● **WORK INSTRUCTION**:
The lines below from the one with "The UI should" up to and including the one with "and interview prep" are what you should set down, exactly and without pictures.

● **RECORDS SHOWN**:
_ _ _ _ _
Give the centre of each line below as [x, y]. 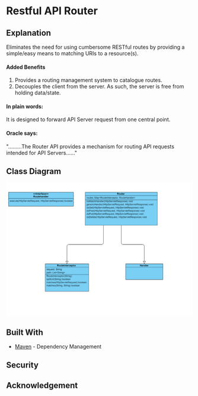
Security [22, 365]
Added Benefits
_ _ _ _ _
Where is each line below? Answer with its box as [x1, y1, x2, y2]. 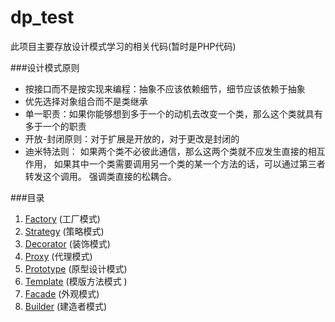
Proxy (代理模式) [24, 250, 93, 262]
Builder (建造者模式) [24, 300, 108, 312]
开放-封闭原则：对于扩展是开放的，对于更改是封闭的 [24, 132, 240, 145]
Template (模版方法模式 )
_ _ _ _ _
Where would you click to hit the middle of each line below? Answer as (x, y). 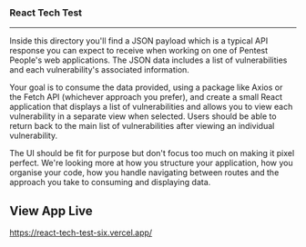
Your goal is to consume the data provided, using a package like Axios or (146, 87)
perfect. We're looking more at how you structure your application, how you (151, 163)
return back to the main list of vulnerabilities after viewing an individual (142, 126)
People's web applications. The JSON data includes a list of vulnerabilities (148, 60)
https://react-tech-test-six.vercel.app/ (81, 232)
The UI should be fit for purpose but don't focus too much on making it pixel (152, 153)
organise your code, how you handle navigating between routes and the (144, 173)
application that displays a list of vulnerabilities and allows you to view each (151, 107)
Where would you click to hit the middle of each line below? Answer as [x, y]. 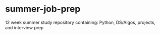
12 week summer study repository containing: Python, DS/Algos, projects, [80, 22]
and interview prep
_ _ _ _ _
● **ANSWER TO THIS EXERCISE**:
The UI should be fit for purpose but don't focus too much on making it pixel (152, 153)
organise your code, how you handle navigating between routes and the (144, 173)
application that displays a list of vulnerabilities and allows you to view each (151, 107)
Where would you click to hit the middle of each line below? Answer as [x, y]. 
12 week summer study repository containing: Python, DS/Algos, projects, [80, 22]
and interview prep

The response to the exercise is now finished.